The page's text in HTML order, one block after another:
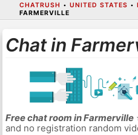
CHATRUSH • UNITED STATES •
FARMERVILLE
Chat in
Free chat room in Farmerville
and no registration random

→ **WHAT IS EXPECTED**
Pictures are to be left out; the records above must be repeated word for word.

→ **SOLUTION TO THIS EXERCISE**
The page's text in HTML order, one block after another:
CHATRUSH • UNITED STATES •
FARMERVILLE
Chat in
Free chat room in Farmerville
and no registration random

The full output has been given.